Eugene Onegin: Editions, editions, editions

Happy New Year 2014!  It’s going to be an awesome year for reading – I’m so very excited to start the challenges I joined for the year. 

In one week, in fact, we start the Eugene Onegin Read-Along!  On January 7th, there will be a post with the first link-up/check-in.  Over the following week and a half, you can then add the link to your blog post(s) on chapters 1 & 2. 

I mentioned briefly before a quick list of copies and places to read Onegin.  Here I want to talk about them a little more in-depth:

Online – original Russian

I am (sadly) in no ways qualified to make a recommendation for a Russian edition.  However, a free online version, linked to by Wikipedia, can be found here:  ЕВГЕНИЙ ОНЕГИН

Online – English translation

The one I have read is Henry Spalding’s translation, from Project Gutenberg.  It comes in many formats, and it has a Victorian vocabulary, which is kind of nice.  On the other hand, some of the word choices are very “thesaurus.”

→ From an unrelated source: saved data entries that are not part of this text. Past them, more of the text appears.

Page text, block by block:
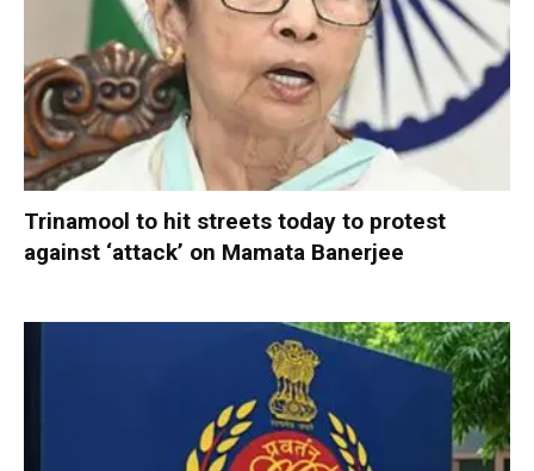
Trinamool to hit streets today to protest
against ‘attack’ on Mamata Banerjee
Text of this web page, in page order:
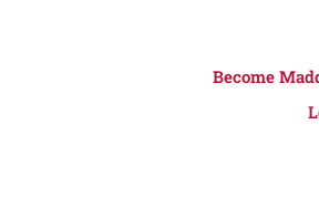
Become
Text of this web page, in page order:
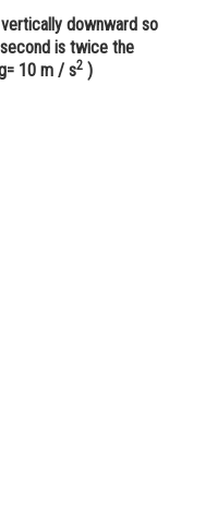
downward so
is twice the
10 m / s2 )
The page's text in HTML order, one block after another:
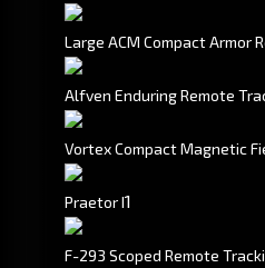
Large ACM Compact Armor
Alfven Enduring Remote
Vortex Compact Magnetic
Praetor I1
F-293 Scoped Remote
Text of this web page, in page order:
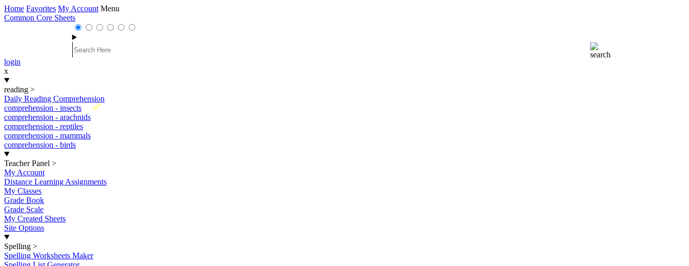
Home Favorites My Account Menu
Common Core Sheets
login
x
reading >
Daily Reading Comprehension
New
comprehension - insects
comprehension - arachnids
comprehension - reptiles
comprehension - mammals
comprehension - birds
Teacher Panel >
My Account
Distance Learning Assignments
My Classes
Grade Book
Grade Scale
My Created Sheets
Site Options
Spelling >
Spelling Worksheets Maker
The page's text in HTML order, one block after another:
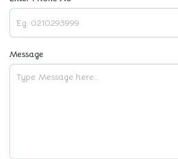
Message
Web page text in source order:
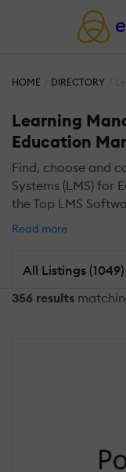
HOME DIRECTORY
Learning
Education
Find, choose and
Systems (LMS) for
the Top LMS
Read more
All Listings (1049)
356 results
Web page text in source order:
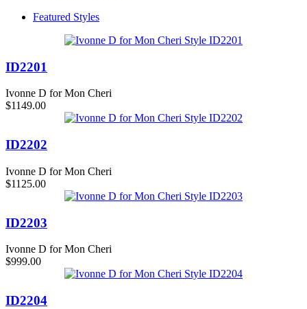
Featured Styles
ID2201
Ivonne D for Mon Cheri
$1149.00
ID2202
Ivonne D for Mon Cheri
$1125.00
ID2203
Ivonne D for Mon Cheri
$999.00
ID2204
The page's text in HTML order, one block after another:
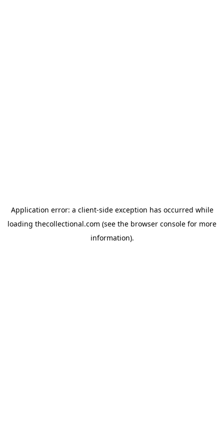
Application error: a client-side exception has occurred while
loading thecollectional.com (see the browser console for more
information).
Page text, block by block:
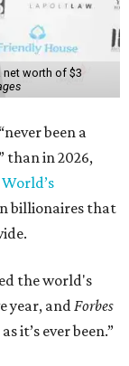
net worth of $3
been a
than in 2026,
World’s
billionaires that
the world's
year, andForbes
it’s ever been.”
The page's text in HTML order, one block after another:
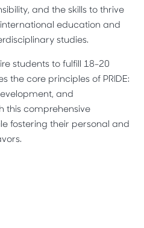
and the skills to thrive
education and
studies.
students to fulfill 18-20
core principles of PRIDE:
and
this comprehensive
fostering their personal and
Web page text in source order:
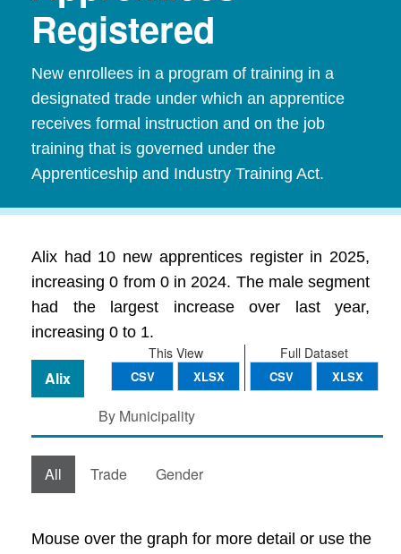
Registered
New enrollees in a program of training in a
designated trade under which an apprentice
receives formal instruction and on the job
training that is governed under the
Apprenticeship and Industry Training Act.
Alix had 10 new apprentices register in 2025,
increasing 0 from 0 in 2024. The male segment
had the largest increase over last year,
increasing 0 to 1.
Full Dataset
CSV XLSX
This View
CSV XLSX
Alix
By Municipality
All Trade Gender
Mouse over the graph for more detail or use the
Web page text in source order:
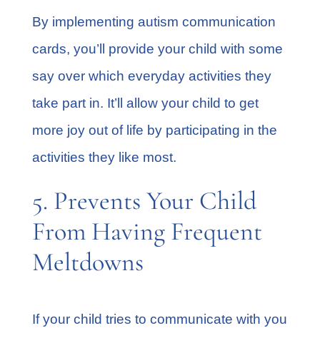
By implementing autism communication
cards, you’ll provide your child with some
say over which everyday activities they
take part in. It’ll allow your child to get
more joy out of life by participating in the
activities they like most.
5. Prevents Your Child
From Having Frequent
Meltdowns
If your child tries to communicate with you
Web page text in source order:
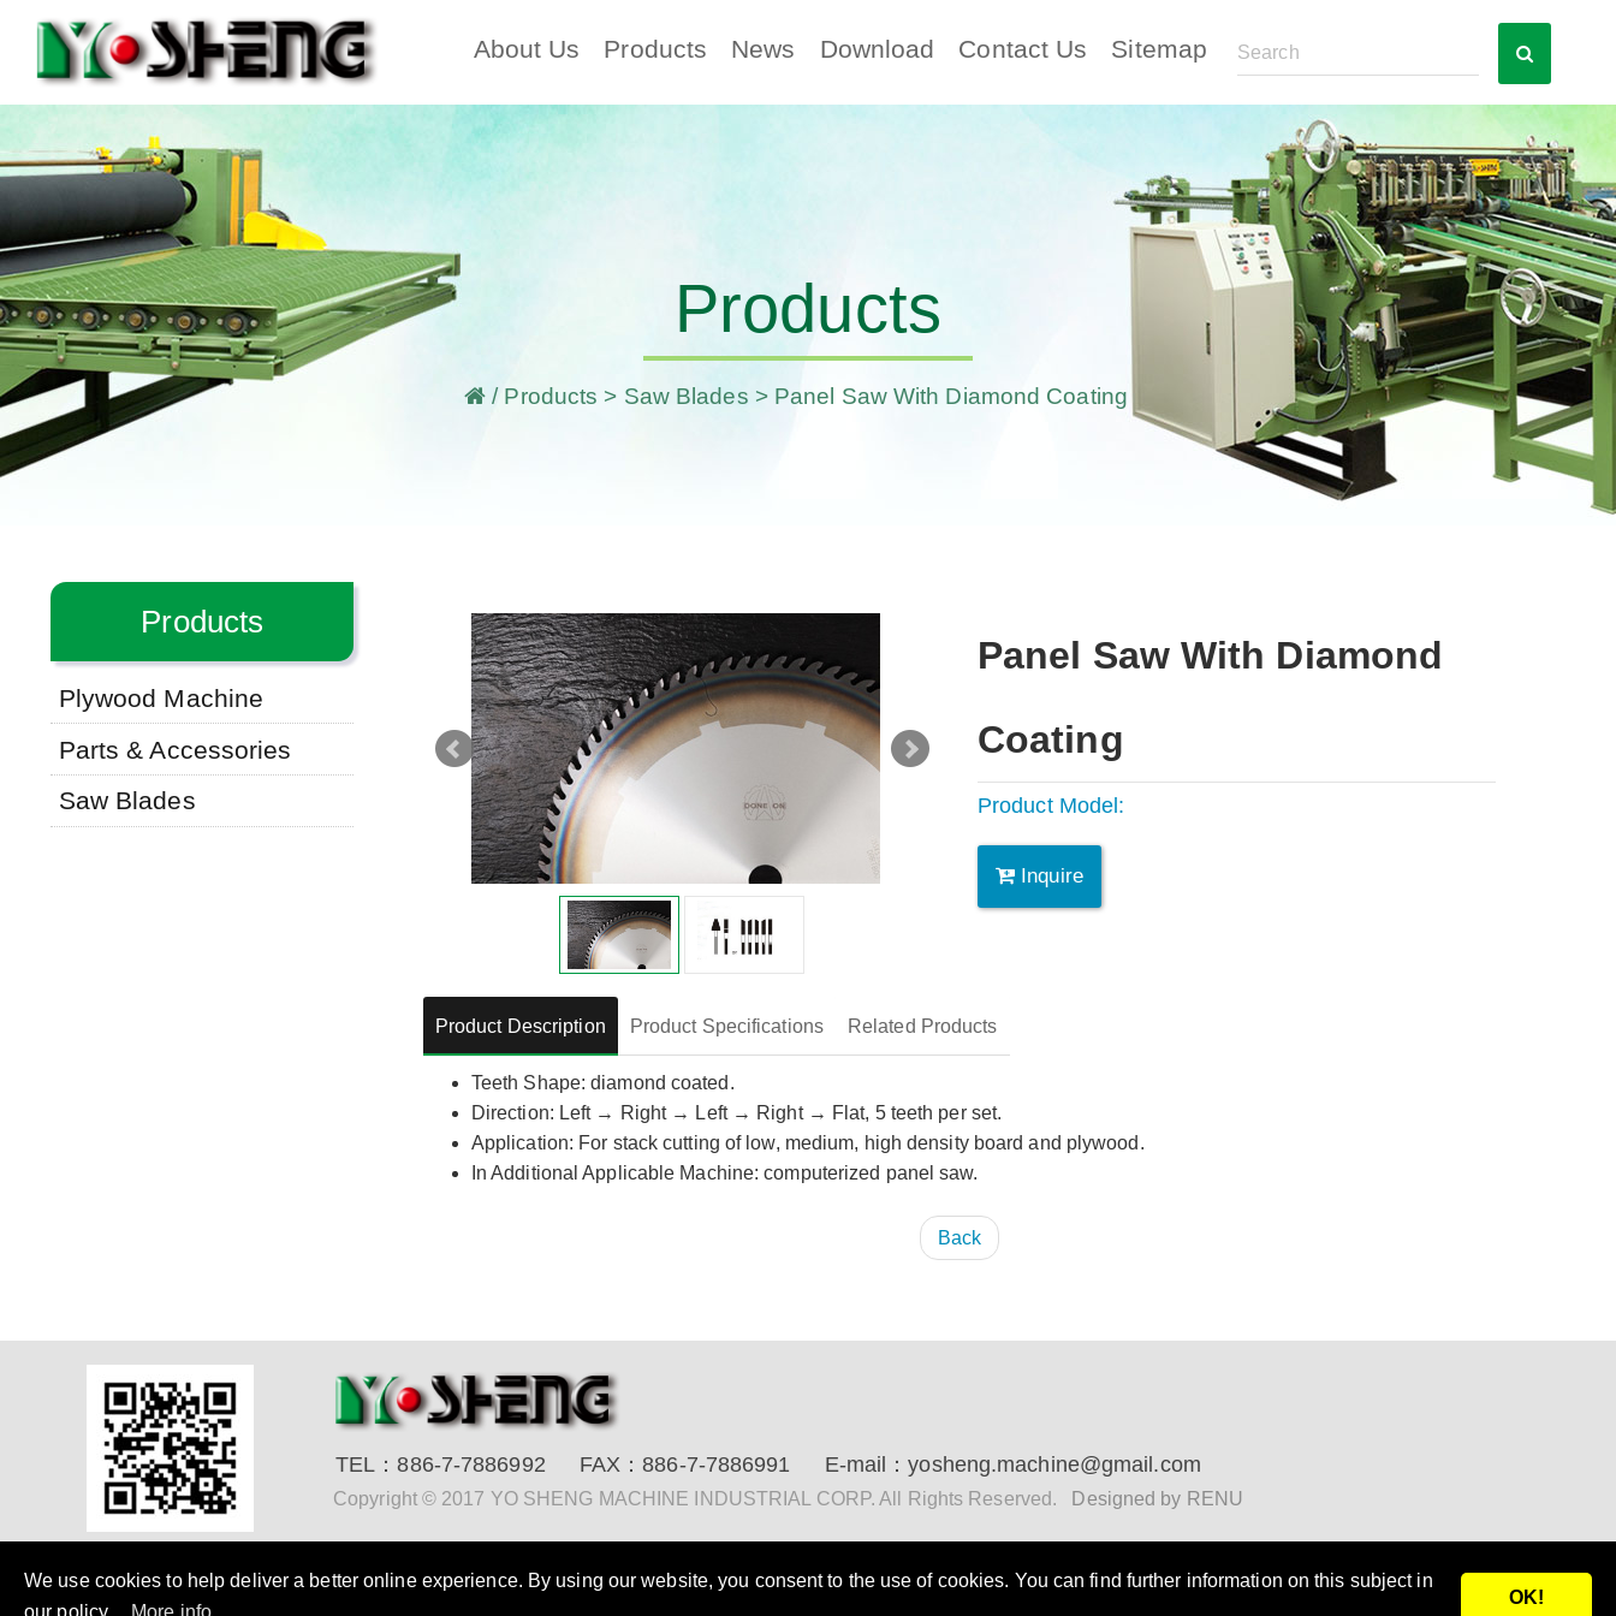
About Us Products News Download Contact Us Sitemap
Products
/ Products > Saw Blades > Panel Saw With Diamond Coating
Products
Plywood Machine
Parts & Accessories
Saw Blades
Panel Saw With Diamond
Coating
Product Model:
Inquire
Product Description Product Specifications Related Products
Teeth Shape: diamond coated.
Direction: Left → Right → Left → Right → Flat, 5 teeth per set.
Application: For stack cutting of low, medium, high density board and plywood.
In Additional Applicable Machine: computerized panel saw.
Back
TEL：886-7-7886992 FAX：886-7-7886991 E-mail：yosheng.machine@gmail.com
Copyright © 2017 YO SHENG MACHINE INDUSTRIAL CORP. All Rights Reserved. Designed by RENU
We use cookies to help deliver a better online experience. By using our website, you consent to the use of cookies. You can find further information on this subject in
our policy.
More info
OK!
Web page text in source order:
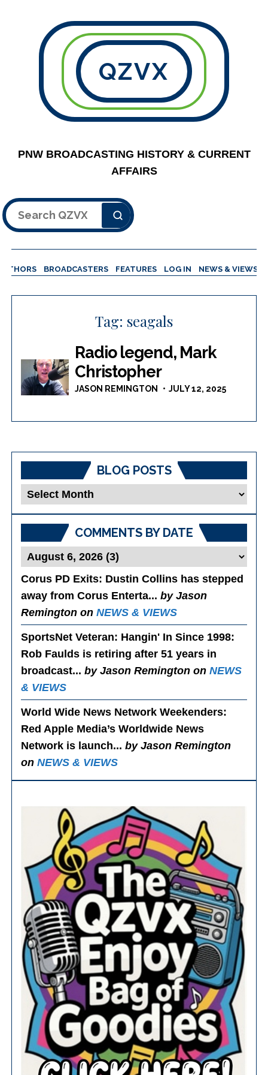
QZVX
PNW BROADCASTING HISTORY & CURRENT
AFFAIRS
Search
BROADCASTERS FEATURES LOG IN NEWS & VIEWS
Tag: seagals
Radio legend, Mark
Christopher
JASON REMINGTON JULY 12, 2025
BLOG POSTS
Blog
COMMENTS BY DATE
Corus PD Exits: Dustin Collins has stepped
away from Corus Enterta...by Jason
Remington onNEWS & VIEWS
SportsNet Veteran: Hangin' In Since 1998:
Rob Faulds is retiring after 51 years in
broadcast...by Jason Remington onNEWS
& VIEWS
World Wide News Network Weekenders:
Red Apple Media’s Worldwide News
Network is launch...by Jason Remington
onNEWS & VIEWS

Another freely/legally available online translation is one by Poetry in Translation. I haven’t read it yet.  It does come in PDF, Mobi, and Epub formats.

Hard copies – English transl.

The two I have read are Stanley Mitchell (Penguin Classics, 2008) and James E. Falen (Oxford World’s Classics, 1998).  They are pretty comparable translations; personally I like Falen’s a little better (it was the first I read).

The Mitchell translation features a beautiful cover and formatting, as you expect from Penguin Classics.  There is also a map inside and extensive notes (too extensive, maybe?).  It also includes some fragments of an unfinished chapter (Onegin’s travels).  If you like to get a full grasp of the story’s background, this would be a great translation to start with.  My main quibble is that the poetry/rhyme is less intuitive than other translations.

The Falen translation is less artistic, format-wise, but the translation is emotive and well-done.  There are a couple of anachronistic word choices (“girlfriend” and “zen”); still, I like this one best, so far.  The stanzas and rhyme are more melodic than Mitchell or Spalding.


There are at least two free ones (which I have yet to listen to): Librivox and Stephen Fry.  Librivox is generally excellent and professionally done, and Fry’s is, of course, professional.  You could hardly go wrong with either one.  Audiobooks are a great way to go, and poetry is particularly fun to listen to.

Please do comment with your own recommendations!  There are many, many editions I haven’t listed.  Also, this blog has an excellent comparison of the first stanzas of several English translations, a great resource if you need help deciding.


  1. o Avatar

    Happy new year! Looking forward to starting Onegin with you tomorrow 🙂


  2. Deseree Avatar

    I have a 2 volume set that is translated by Russian novelist Vladimir Nabokov. The 2nd volume includes commentary by Nabokov.